Thompson v. State
Thompson v. State
Addendum
I do not concur in the disposition of bills of exception 21 and 22, but do not care to write in the case. *Page 649
Opinion of the Court
Appellant was convicted in the District Court of Hill County of murder, and his punishment fixed at twenty years in the penitentiary.
This is the second appeal in this case. See 256 S.W. Rep. 279. The facts are sufficiently stated in the former opinion.
On this trial a witness for the state admitted on cross-examination that he had not been present or given testimony at the former trial. Defense counsel asked him if he knew, at the time the case was on trial, that it was so being tried. The state objected that this was not material. To the court's action in sustaining such objection exception was reserved. No error appears. No suggestion is made that the witness at any time concealed from proper inquiry the facts known to him, as appears in the Rice case,
Mrs. Hattie Baldwin, widow of deceased and sister of appellant, was a defense witness on the question of insanity. It is shown that she testified to many incidents upon which she based her conclusion that appellant was insane at the time of *Page 641 the homicide. On cross-examination she was asked relative to each incident so named by her, and admitted that she had seen sane people do these things. On redirect examination she said that she did not predicate her opinion that appellant was insane on any single incident, but on all of them. Defense counsel then asked her as follows:
"Q. I will get you to state what the facts are with reference to whether or not your opinion, in part at least, is based upon June's manner and demeanor and conduct at the time these various things happened, or whether it is based alone on the instances which you have detailed," to which she replied: "I think it is based on those things — that special one as well as any other." At this point state's counsel said:
"It is improper for counsel to suggest to witness pertinent predicates for an opinion on insanity. The proper way is to ask the witness to detail everything they have in mind."

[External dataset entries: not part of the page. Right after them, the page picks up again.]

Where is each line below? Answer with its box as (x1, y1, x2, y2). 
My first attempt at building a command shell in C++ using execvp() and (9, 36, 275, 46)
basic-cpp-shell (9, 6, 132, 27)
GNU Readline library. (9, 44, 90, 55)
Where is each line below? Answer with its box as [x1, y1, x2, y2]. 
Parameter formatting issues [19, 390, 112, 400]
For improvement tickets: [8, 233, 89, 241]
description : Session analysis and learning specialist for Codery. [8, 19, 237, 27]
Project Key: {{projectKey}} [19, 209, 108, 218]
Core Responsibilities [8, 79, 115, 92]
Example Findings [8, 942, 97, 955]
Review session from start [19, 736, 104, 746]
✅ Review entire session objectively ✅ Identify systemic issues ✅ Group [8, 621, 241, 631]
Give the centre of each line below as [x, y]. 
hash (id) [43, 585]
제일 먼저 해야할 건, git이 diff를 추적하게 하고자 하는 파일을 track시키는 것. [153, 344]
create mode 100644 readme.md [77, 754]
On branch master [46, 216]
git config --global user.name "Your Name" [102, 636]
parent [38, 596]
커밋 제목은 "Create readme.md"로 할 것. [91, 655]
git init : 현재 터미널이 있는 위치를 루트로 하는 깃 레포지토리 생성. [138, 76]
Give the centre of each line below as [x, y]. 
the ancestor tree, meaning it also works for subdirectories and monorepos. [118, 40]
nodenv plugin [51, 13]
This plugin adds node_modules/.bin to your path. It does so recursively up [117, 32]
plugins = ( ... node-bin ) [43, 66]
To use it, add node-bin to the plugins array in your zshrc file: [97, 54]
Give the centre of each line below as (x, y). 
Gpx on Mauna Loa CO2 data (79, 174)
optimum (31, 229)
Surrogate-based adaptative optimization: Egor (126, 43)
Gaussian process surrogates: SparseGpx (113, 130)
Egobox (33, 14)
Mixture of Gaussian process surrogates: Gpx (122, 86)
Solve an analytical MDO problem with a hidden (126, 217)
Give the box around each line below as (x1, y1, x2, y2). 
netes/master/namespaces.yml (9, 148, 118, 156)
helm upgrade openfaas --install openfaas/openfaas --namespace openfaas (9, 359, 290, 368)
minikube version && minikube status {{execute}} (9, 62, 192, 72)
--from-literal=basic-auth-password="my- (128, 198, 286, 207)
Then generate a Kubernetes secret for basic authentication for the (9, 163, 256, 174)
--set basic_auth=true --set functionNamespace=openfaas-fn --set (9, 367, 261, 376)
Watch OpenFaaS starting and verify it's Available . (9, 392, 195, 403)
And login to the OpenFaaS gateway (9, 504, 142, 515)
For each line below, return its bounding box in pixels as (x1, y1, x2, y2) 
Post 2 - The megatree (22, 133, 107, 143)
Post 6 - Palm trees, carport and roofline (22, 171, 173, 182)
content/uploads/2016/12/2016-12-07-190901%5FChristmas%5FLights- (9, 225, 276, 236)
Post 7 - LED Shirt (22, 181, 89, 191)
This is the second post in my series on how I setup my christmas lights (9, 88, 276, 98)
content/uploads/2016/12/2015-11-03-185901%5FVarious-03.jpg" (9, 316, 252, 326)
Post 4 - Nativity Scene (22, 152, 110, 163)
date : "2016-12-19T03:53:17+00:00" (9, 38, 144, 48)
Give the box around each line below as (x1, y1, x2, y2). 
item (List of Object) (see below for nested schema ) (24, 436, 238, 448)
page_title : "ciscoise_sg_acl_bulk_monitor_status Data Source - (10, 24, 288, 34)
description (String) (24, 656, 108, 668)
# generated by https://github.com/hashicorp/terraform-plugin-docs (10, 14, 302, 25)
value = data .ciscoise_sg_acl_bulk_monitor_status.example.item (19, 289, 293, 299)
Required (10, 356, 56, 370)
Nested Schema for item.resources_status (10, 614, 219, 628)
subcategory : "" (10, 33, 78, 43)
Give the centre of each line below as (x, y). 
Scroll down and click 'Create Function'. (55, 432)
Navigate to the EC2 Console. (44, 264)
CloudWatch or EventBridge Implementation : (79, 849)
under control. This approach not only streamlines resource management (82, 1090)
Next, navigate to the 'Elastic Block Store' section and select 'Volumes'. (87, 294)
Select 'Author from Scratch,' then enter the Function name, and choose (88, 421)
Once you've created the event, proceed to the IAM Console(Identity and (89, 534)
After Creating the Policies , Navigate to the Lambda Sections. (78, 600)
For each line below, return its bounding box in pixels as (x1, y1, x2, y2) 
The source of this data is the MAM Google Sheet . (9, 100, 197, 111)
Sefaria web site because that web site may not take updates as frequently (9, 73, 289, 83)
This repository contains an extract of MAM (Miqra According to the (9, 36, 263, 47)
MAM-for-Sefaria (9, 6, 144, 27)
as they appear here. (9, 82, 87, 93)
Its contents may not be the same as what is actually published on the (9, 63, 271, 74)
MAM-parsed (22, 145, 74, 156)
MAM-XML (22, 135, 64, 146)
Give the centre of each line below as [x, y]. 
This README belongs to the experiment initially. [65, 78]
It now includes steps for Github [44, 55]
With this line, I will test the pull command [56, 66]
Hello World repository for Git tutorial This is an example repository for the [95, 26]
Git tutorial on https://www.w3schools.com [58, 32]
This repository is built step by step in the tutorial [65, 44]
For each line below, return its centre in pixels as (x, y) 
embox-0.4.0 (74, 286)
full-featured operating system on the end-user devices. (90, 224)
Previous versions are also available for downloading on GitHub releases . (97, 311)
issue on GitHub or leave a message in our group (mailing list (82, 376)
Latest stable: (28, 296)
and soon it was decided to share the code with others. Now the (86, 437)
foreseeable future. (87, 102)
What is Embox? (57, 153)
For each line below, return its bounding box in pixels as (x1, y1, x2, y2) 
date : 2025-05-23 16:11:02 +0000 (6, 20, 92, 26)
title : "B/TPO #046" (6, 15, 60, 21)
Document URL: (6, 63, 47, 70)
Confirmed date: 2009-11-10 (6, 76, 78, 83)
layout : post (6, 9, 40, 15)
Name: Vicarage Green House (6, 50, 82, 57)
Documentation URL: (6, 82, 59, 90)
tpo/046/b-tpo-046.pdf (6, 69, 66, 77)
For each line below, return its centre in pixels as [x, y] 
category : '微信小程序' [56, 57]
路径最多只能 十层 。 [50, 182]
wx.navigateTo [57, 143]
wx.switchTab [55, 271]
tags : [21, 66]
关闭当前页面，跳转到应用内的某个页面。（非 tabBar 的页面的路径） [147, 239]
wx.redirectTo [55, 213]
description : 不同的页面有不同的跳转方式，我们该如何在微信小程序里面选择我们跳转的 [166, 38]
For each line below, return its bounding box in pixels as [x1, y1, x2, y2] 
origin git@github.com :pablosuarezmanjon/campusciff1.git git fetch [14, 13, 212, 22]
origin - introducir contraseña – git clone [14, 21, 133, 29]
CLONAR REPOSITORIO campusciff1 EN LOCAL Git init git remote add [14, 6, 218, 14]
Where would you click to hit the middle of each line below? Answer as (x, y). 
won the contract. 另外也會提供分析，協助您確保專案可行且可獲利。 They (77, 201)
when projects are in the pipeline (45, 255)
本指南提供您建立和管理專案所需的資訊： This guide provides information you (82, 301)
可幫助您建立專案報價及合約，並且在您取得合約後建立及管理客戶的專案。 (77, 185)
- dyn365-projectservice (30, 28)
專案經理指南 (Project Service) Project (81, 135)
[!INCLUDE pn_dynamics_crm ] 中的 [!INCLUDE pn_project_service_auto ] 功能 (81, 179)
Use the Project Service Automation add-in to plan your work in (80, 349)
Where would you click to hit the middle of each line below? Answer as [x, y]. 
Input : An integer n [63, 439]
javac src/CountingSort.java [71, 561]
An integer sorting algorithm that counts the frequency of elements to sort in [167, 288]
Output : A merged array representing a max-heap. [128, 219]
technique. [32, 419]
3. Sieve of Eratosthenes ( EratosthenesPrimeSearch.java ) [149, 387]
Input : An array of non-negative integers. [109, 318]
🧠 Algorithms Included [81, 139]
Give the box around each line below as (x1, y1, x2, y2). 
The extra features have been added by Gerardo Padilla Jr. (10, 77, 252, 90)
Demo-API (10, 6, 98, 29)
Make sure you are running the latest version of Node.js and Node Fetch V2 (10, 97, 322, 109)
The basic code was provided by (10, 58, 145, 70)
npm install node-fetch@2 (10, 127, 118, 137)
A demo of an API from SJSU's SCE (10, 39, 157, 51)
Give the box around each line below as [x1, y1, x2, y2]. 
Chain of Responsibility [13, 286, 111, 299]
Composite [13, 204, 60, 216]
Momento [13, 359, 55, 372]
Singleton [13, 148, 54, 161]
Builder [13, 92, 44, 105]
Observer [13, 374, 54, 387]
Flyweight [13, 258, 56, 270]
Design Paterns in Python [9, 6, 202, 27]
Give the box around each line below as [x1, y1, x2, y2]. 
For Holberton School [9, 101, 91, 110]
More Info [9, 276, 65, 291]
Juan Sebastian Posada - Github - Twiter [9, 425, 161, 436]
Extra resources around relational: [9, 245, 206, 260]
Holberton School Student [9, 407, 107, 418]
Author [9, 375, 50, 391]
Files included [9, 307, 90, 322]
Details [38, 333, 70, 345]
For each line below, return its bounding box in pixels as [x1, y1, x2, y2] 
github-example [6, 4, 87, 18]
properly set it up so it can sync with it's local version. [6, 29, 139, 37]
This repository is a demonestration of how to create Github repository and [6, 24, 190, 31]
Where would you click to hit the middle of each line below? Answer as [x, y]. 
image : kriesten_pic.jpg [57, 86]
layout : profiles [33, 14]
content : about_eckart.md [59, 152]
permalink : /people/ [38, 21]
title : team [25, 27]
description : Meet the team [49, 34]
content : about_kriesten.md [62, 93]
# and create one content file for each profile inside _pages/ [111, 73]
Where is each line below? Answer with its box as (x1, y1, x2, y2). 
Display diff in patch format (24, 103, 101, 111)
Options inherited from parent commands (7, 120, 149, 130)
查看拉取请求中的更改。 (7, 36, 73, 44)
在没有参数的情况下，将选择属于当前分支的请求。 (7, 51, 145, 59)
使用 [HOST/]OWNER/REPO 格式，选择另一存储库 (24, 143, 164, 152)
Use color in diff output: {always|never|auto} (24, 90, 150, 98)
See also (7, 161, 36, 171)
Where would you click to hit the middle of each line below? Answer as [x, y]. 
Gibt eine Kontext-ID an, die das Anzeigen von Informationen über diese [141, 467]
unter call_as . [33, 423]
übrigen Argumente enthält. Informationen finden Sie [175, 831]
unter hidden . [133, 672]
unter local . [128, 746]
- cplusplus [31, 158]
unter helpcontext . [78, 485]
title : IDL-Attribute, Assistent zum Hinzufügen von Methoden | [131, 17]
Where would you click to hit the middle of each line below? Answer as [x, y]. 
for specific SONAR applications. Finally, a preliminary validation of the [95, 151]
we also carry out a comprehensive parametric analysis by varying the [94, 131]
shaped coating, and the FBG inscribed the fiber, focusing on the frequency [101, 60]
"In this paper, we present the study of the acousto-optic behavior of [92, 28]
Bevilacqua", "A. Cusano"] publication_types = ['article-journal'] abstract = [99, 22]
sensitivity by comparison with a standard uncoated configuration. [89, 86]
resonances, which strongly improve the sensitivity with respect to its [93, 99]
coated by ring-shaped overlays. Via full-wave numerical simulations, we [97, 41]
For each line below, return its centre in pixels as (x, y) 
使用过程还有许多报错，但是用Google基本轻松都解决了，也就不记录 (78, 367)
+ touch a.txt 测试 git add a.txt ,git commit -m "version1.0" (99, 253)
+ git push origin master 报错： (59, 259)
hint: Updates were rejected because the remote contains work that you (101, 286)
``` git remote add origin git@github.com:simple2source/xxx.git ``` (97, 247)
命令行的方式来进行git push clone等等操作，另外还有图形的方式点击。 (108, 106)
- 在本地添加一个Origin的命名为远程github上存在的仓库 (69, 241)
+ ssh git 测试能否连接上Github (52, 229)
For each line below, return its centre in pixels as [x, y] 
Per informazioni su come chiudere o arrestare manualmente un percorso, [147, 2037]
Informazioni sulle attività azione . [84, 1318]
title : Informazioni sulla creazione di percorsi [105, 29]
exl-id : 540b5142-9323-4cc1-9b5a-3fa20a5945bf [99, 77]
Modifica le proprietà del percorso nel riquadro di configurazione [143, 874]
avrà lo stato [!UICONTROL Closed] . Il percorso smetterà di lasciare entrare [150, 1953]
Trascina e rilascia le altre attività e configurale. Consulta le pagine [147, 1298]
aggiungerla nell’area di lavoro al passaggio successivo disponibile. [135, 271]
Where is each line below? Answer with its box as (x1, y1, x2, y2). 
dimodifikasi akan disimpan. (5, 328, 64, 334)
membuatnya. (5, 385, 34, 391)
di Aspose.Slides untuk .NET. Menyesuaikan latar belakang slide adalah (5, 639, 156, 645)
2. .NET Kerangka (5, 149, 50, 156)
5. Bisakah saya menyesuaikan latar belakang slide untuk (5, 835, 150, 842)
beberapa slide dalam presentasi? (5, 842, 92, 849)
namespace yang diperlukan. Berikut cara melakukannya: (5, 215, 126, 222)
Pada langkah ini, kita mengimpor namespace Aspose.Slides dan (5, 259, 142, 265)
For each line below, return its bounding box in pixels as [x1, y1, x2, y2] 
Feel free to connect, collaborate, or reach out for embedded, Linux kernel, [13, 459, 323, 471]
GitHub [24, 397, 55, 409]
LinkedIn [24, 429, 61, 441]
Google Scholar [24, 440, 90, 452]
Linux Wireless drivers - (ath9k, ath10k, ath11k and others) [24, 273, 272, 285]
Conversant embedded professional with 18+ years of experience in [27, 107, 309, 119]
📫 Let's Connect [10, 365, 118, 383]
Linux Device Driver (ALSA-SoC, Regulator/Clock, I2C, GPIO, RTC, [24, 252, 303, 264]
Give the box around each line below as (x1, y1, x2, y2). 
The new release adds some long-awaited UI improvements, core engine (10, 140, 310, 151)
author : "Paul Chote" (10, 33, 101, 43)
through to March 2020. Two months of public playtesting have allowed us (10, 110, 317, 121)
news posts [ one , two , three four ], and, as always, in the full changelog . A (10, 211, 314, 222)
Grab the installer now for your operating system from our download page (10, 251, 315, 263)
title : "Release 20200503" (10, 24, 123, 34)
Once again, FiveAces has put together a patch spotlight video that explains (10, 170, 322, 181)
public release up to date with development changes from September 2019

Whereupon defense counsel made the following statement:
"That is the very question which Mr. Frazier raised before, and the very question which was passed on by the Court of Criminal Appeals in sustaining the assignment as to Mrs. Winn's testimony. They held Mr. Frazier was incorrect about it."
In reference thereto the learned trial court made this remark: "I think the Court of Criminal Appeals was very incorrect, but we will have to bow to their ruling." Exception was taken to this remark of the court, and Art. 787 of our C. C. P. Gribble v. State, 85 Tex.Crim. Rep.; Wallace v. State, 44 Tex.Crim. Rep.; Davis v. State, 143 S.W. Rep. 1161, and Deason v. State, 67 S.W. Rep. 97, are cited as supporting appellant's contention. We think none of them do in fact support it. If the remark of the court related to any testimony, it was that given by Mrs. Winn at a former trial, and it is not shown by said bill of exceptions that at any time during this trial Mrs. Winn gave testimony to which such remark could have application. This court does not permit its decisions to be affected by remarks, however uncalled for, which may be made regarding its opinions in connection with trials in the lower court, unless such remarks be made at such time and in such manner as that the rights of the defendant on trial are, or may have been affected thereby. All the cases cited show comments of the court upon questions of fact or law pertinent to the testimony on issues material to the case then on trial. We do not think this the effect of the remark *Page 642 made by the court here objected to. We also note that in charging the jury the court below instructed them not to consider his remark, and further told them that declarations of the Court of Criminal Appeals constituted the supreme and correct law of this state in criminal cases.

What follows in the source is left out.